Question

2. An experiment was conducted by a physiologist to determine whether exercise improves the human immune system. Thirty subjects volunteered to participate in the study. The amount of immunoglobulin known as IgG (an indicator of long-term immunity) and the maximal oxygen uptake (a measure of aerobic fitness level) were recorded for each subject. The data can be found in the file marked AEROBIC. You will need to use the Data Analysis - Regression Function for this problem, as well as some graphing functions.

a. Construct a scattergram for the IgG-maximal oxygen uptake data.

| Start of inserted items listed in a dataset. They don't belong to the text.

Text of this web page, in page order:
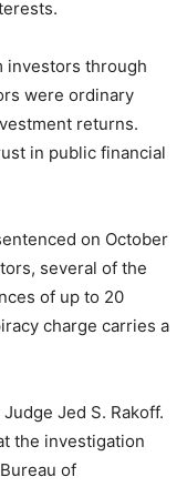
investors through
were ordinary
returns.
in public financial
on October
several of the
of up to 20
charge carries a
Jed S. Rakoff.
the investigation
of
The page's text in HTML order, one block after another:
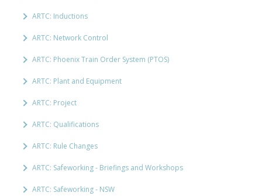
ARTC: Inductions
ARTC: Network Control
ARTC: Phoenix Train Order System (PTOS)
ARTC: Plant and Equipment
ARTC: Project
ARTC: Qualifications
ARTC: Rule Changes
ARTC: Safeworking - Briefings and Workshops
ARTC: Safeworking - NSW
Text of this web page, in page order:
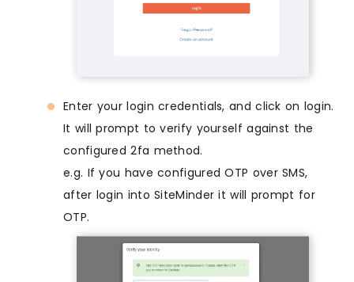
Enter your login credentials, and click on login.
It will prompt to verify yourself against the
configured 2fa method.
e.g. If you have configured OTP over SMS,
after login into SiteMinder it will prompt for
OTP.
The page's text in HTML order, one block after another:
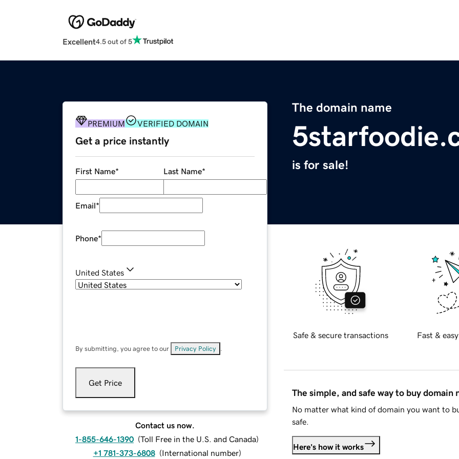
Excellent4.5 out of 5
The domain name
is for sale!
PREMIUM VERIFIED DOMAIN
Get a price instantly
First Name* Last Name*
Email*
Phone*
United States
By submitting, you agree to our Privacy Policy
Get Price
Contact us now.
1-855-646-1390 (Toll Free in the U.S. and Canada)
+1 781-373-6808 (International number)
Safe & secure transactions Fast &
The simple, and safe way to buy domain
No matter what kind of domain you want to
safe.
Here's how it works
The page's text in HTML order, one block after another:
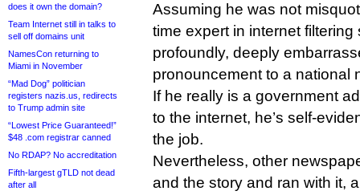
does it own the domain?
Team Internet still in talks to
sell off domains unit
NamesCon returning to
Miami in November
“Mad Dog” politician
registers nazis.us, redirects
to Trump admin site
“Lowest Price Guaranteed!”
$48 .com registrar canned
No RDAP? No accreditation
Fifth-largest gTLD not dead
after all
Assuming he was not
time expert in internet
profoundly, deeply
pronouncement to a national
If he really is a government
to the internet, he’s self-
the job.
Nevertheless, other
and the story and ran with it,
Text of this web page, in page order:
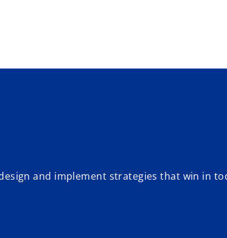
and implement strategies that win in
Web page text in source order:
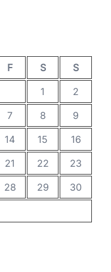
F S
S
1
2
7 8
9
14 15
16
21 22
23
28 29
30
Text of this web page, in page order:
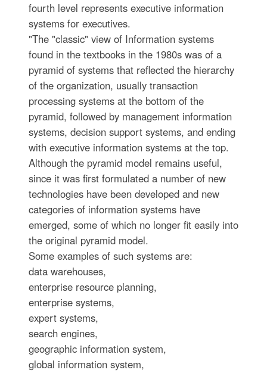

b. Hypothesize a probabilistic model relating IgG to maximal oxygen uptake.

c. Fit the model to the data. Is there sufficient evidence to indicate that the model provides information for the prediction of IgG, y? Test using α = .05.

d. Does a second-order term contribute information for the prediction of y? Test using α = .05.

Subject	IgG	Max Oxy
1	881	34.6
2	1290	45.0
3	2147	62.3
4	1909	58.9
5	1282	42.5
6	1530	44.3
7	2067	67.9
8	1982	58.5
9	1019	35.6
10	1651	49.6
11	752	33.0
12	1687	52.0
13	1782	61.4
14	1529	50.2
15	969	34.1
16	1660	52.5
17	2121	69.9
18	1382	38.8
19	1714	50.6
20	1959	69.4
21	1158	37.4
22	965	35.1
23	1456	43.0
24	1273	44.1
25	1418	49.8
26	1743	54.4
27	1997	68.5
28	2177	69.5
29	1965	63.0
30	1264	43.2

Answer 1

1. Scatterplot is attached below.

2. From the scatter plot it looks like a linear model would fit the data.

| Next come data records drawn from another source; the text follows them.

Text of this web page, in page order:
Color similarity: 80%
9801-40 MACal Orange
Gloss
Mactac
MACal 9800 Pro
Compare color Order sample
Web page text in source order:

Thus we hypothesize the following model

yi = a+ b xi+ei where yi is the ith  amount of immunoglobulin , xi is the the maximal oxygen uptake if the ith subject. i=1,2....30

And ei is a random variable (particularly normally distributed) with mean 0 and fixed variance( sigma^2).

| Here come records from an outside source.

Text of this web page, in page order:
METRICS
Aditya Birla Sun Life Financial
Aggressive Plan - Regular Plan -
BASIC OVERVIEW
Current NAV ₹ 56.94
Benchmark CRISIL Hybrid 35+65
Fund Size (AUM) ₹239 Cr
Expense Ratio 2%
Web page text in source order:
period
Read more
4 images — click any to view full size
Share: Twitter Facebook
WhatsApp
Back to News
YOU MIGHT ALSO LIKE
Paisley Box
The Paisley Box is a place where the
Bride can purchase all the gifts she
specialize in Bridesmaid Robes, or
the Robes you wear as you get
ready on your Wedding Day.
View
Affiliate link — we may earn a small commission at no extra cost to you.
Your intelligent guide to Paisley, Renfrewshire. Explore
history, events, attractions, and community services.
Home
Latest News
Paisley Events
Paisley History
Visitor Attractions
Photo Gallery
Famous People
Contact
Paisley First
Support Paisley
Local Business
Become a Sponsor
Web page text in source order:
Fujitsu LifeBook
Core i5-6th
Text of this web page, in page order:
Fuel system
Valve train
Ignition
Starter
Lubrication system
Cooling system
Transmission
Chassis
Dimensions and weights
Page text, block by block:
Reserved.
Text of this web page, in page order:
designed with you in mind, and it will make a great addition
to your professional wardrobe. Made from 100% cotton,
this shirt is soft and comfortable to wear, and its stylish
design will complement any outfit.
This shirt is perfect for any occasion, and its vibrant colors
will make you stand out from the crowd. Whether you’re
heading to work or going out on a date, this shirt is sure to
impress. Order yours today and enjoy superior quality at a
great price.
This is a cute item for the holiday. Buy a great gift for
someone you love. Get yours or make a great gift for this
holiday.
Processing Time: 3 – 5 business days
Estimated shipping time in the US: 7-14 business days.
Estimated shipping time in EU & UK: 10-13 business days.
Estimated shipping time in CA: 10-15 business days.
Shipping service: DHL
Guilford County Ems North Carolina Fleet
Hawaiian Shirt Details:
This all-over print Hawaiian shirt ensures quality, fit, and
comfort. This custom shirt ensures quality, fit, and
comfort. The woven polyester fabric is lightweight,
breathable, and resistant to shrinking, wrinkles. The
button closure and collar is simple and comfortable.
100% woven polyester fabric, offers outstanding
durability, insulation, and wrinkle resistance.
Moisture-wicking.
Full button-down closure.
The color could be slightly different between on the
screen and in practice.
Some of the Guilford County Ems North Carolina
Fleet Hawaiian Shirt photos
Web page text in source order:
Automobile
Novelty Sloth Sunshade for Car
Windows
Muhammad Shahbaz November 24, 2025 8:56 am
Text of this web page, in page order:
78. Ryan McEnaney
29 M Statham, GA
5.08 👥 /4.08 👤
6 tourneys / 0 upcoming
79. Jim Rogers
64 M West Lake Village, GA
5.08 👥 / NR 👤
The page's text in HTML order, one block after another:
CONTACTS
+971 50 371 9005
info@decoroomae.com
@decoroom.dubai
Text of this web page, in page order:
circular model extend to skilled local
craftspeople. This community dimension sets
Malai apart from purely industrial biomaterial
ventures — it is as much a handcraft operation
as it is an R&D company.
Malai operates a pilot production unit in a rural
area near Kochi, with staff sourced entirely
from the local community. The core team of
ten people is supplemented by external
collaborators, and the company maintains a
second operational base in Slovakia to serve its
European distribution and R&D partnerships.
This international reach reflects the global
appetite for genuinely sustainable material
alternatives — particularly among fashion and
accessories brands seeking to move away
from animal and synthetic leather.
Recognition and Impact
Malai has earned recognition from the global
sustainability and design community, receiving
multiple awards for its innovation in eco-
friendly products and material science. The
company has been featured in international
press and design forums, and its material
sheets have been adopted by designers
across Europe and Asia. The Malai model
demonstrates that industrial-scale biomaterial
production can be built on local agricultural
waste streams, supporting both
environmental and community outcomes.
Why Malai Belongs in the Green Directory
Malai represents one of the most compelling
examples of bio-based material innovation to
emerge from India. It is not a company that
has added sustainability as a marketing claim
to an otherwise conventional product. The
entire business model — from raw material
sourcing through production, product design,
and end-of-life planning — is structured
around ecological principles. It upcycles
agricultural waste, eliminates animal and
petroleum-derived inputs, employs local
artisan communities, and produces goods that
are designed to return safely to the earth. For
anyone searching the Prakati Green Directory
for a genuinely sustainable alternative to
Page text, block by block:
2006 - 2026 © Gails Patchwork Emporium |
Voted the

3. We fit the regression model and obtain the output below.

The regression equation is
y = - 100.3 + 32.74 X

thus the estimated coefficients are: a=-100.3 b=32.74

4.To check that whether there is sufficient evidence to indicate that the model provides information for the prediction of IgG,at 5% level of significance we look for overall significance of the model and that by looking to the F-test statistic in ANOVA table of the output.The ANOVA table is given below-

Analysis of Variance

Source	DF	SS	MS	F	P
Regression	1	4472047	4472047	287.21	0.000
Error	28	435982	15571
Total	29	4908029

Thus looking at p value of the F-statistic (p = 0<<0.05) we can reject the Null hypothesis that the model doesn't provide much info for prediction and accept the opposite i.e. it is significantly providing information for prediction at 5% level of significance.